Question

Three blocks $A, \, B$ and $C$ are lying on a smooth horizontal surface, as shown in the figure. $A$ and $B$ have equal masses $m$ while $C$ has mass $M$ . Block $A$ is given an initial speed $v$ towards $B$ due to which it collides with $B$ perfectly inelastically. The combined mass collides with $C$ , also perfectly inelastically. $\frac{5}{6}\text{t}\text{h}$ of the initial kinetic energy is lost in the whole process.

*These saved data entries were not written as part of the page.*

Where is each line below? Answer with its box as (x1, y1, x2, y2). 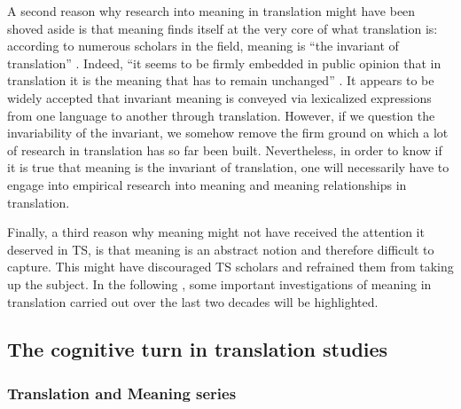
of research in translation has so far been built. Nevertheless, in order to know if (7, 140, 442, 159)
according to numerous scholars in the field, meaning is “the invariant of (7, 36, 399, 55)
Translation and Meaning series (7, 381, 237, 404)
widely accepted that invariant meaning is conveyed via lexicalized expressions (7, 88, 432, 106)
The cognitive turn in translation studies (7, 335, 388, 363)
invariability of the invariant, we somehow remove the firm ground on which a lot (7, 123, 449, 142)
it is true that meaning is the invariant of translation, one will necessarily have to (7, 158, 449, 177)
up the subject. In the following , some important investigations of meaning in (7, 274, 432, 293)
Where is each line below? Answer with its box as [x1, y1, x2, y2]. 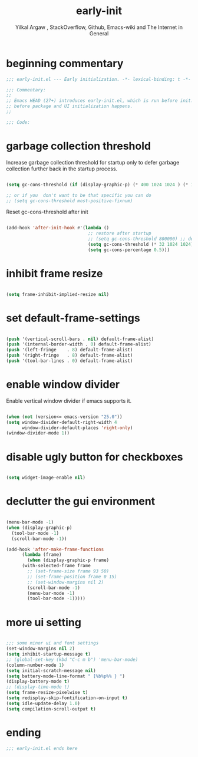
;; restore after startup [87, 231, 151, 236]
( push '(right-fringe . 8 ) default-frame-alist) [6, 353, 133, 358]
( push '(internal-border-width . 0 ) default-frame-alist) [6, 341, 151, 347]
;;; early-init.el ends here [6, 745, 78, 751]
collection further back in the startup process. [6, 165, 118, 172]
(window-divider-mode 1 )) [6, 430, 70, 436]
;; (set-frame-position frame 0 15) [27, 574, 117, 580]
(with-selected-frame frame [21, 563, 91, 569]
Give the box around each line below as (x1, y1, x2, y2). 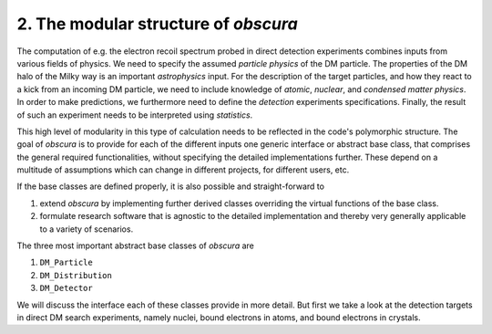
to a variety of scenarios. (39, 224, 134, 235)
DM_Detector (39, 283, 93, 294)
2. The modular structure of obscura (16, 14, 298, 34)
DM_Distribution (39, 270, 113, 280)
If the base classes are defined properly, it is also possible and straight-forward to (16, 181, 325, 192)
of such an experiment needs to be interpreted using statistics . (16, 110, 253, 120)
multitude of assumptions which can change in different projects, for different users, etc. (16, 164, 350, 175)
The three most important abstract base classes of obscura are (16, 240, 254, 251)
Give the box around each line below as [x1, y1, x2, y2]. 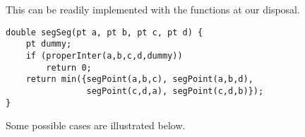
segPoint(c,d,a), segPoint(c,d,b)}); [86, 85, 264, 96]
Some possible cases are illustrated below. [6, 118, 186, 133]
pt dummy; [25, 39, 72, 49]
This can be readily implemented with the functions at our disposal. [6, 2, 300, 16]
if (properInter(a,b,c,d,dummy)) [25, 50, 183, 61]
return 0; [46, 62, 92, 73]
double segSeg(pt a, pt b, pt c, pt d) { [6, 27, 203, 37]
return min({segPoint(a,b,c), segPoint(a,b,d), [25, 74, 253, 85]
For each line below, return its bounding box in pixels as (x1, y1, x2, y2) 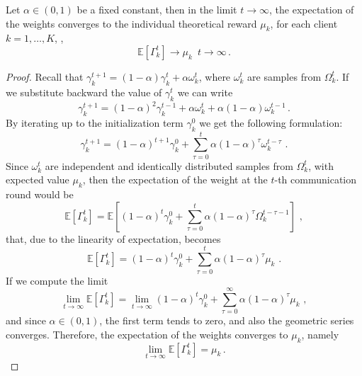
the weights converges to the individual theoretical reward (6, 16, 257, 30)
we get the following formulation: (199, 115, 343, 130)
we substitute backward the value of (6, 84, 162, 99)
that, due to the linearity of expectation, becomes (6, 231, 221, 246)
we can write (177, 84, 233, 99)
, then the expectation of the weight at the (82, 172, 268, 187)
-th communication (274, 172, 356, 187)
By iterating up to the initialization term (6, 115, 183, 130)
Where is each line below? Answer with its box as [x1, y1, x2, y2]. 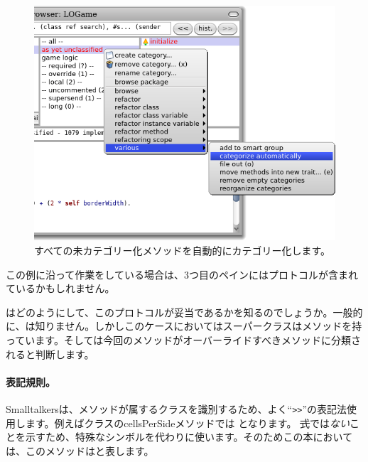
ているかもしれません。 [6, 281, 115, 296]
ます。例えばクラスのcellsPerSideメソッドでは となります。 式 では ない [25, 415, 350, 430]
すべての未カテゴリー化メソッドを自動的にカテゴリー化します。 [34, 243, 331, 258]
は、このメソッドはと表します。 [6, 443, 154, 458]
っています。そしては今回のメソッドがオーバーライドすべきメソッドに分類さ [6, 333, 362, 348]
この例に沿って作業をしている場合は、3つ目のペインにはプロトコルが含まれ [6, 267, 358, 281]
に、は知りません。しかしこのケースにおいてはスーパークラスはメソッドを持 [6, 318, 362, 333]
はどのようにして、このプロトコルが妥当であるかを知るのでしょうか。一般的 [6, 304, 363, 319]
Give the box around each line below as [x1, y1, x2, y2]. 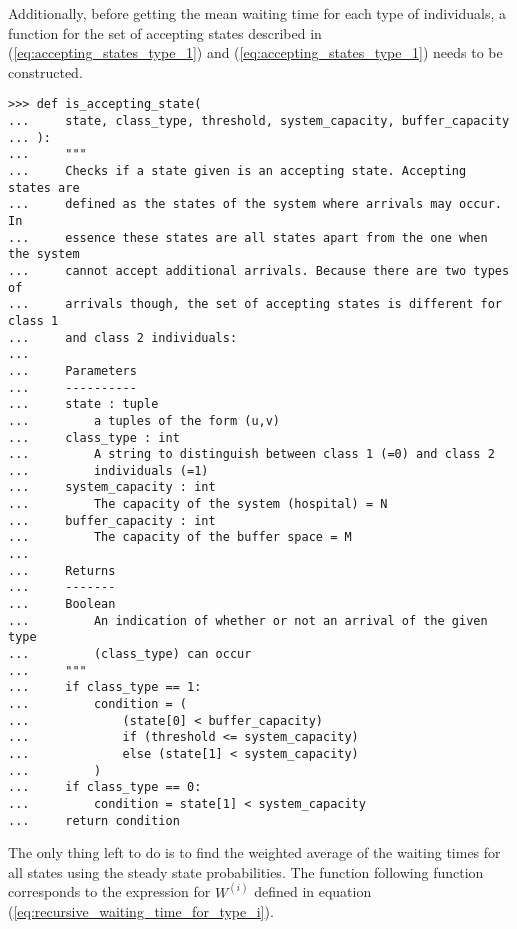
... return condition [8, 813, 180, 828]
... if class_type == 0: [8, 780, 202, 795]
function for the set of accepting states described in [8, 22, 322, 43]
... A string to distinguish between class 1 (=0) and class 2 [8, 447, 495, 462]
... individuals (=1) [8, 463, 209, 478]
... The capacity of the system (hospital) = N [8, 497, 388, 512]
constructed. [8, 61, 83, 82]
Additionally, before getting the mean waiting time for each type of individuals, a [8, 3, 506, 23]
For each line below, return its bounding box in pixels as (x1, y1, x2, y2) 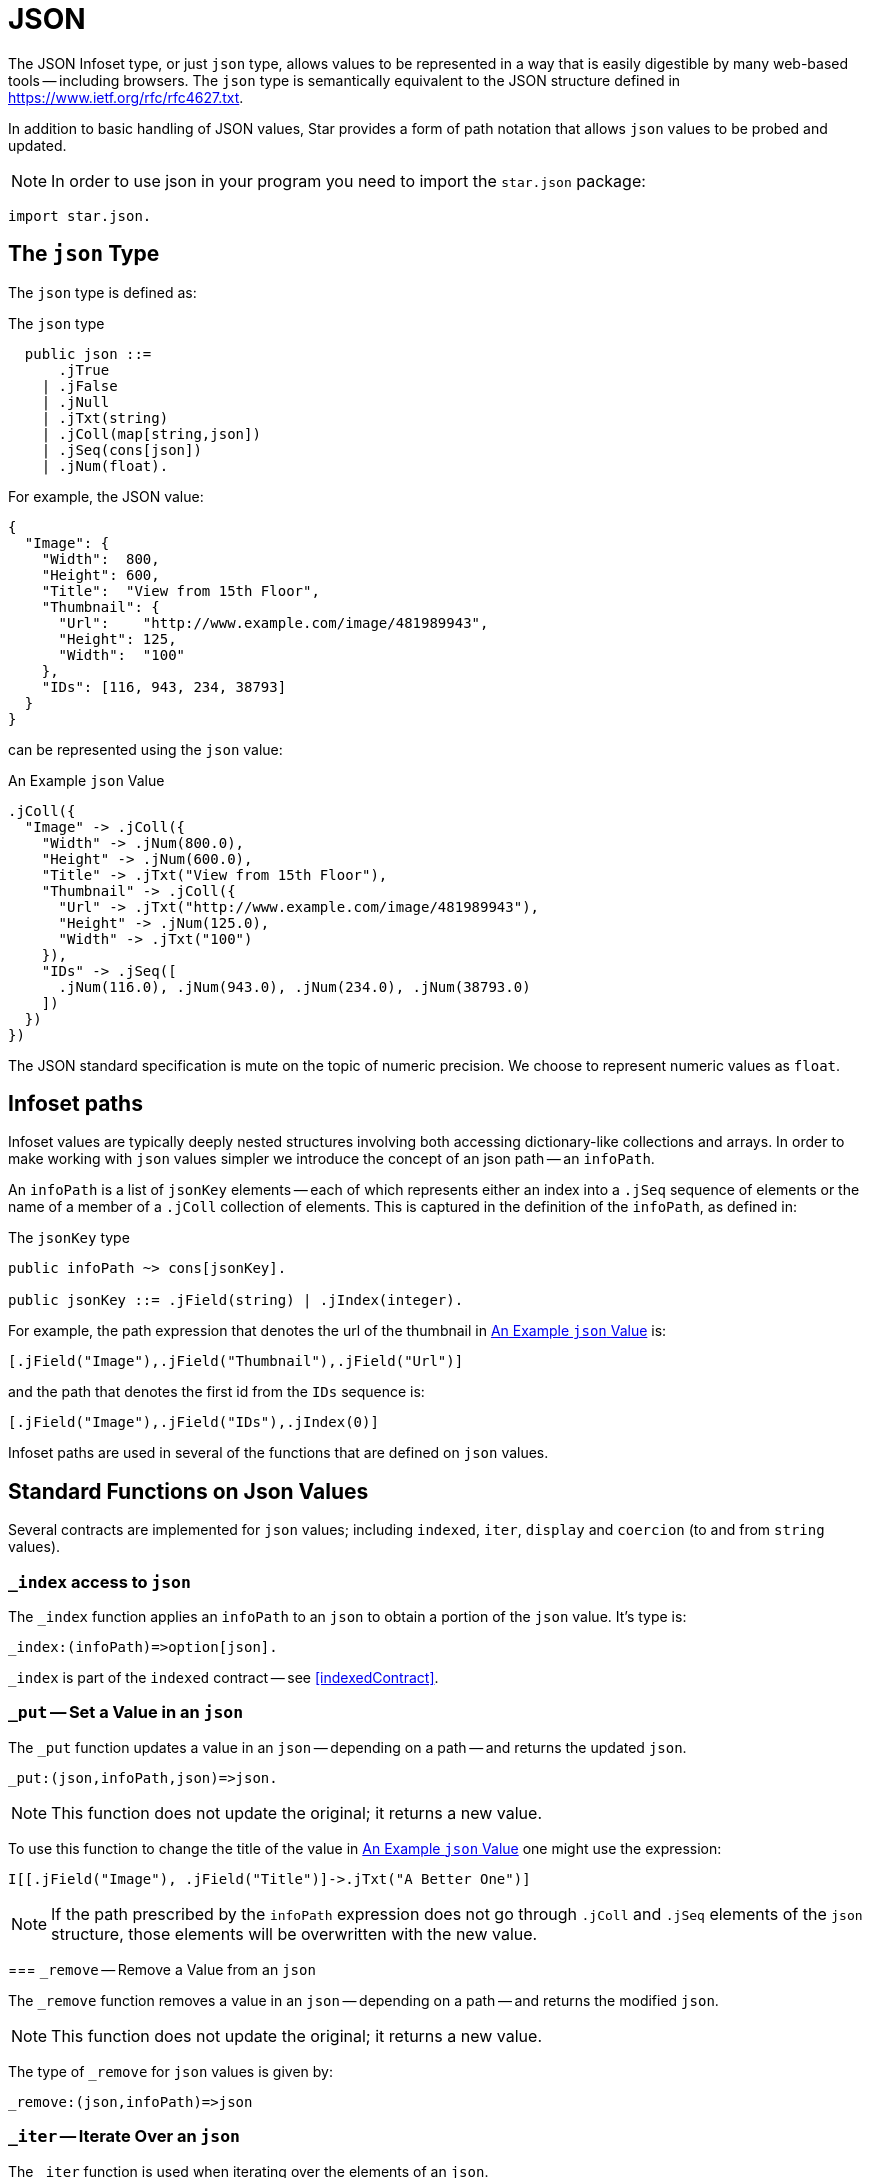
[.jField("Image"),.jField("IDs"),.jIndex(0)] (8, 1414, 379, 1431)
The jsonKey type (8, 1229, 130, 1247)
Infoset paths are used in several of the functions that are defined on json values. (8, 1444, 549, 1462)
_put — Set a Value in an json (8, 1702, 244, 1723)
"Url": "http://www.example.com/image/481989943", (58, 614, 489, 631)
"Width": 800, (41, 550, 160, 567)
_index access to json (8, 1571, 191, 1592)
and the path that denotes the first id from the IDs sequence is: (8, 1383, 425, 1401)

What is the value of $M / m$ ?

• A. $3$
• B. $4$
• C. $5$
• D. $2$

Answer 1

Answer: (B)

$mv=\left(m + m\right)v^{′}$
$\left(m + m\right)v^{′}=\left(m + m + M\right)v_{f}$
$\therefore $ final velocity $v_{f}=\frac{m}{2 m + M}v$
Initial energy $=\frac{1}{2}mv^{2}$
Final energy $ \, =\frac{1}{2}\left(2 m + M\right)\left(\frac{m v}{2 m + M}\right)^{2}$
Given that $\frac{5}{6}\frac{1}{2}mv^{2}=\frac{1}{2}mv^{2}-\frac{1}{2}\left(2 m + M\right)\left(\frac{m v}{2 m + M}\right)^{2}$
$\frac{1}{12}mv^{2}=\frac{1}{2}\frac{m^{2} v^{2}}{\left(2 m + M\right)}$
$6m=2m+M$
$\frac{M}{m}=4$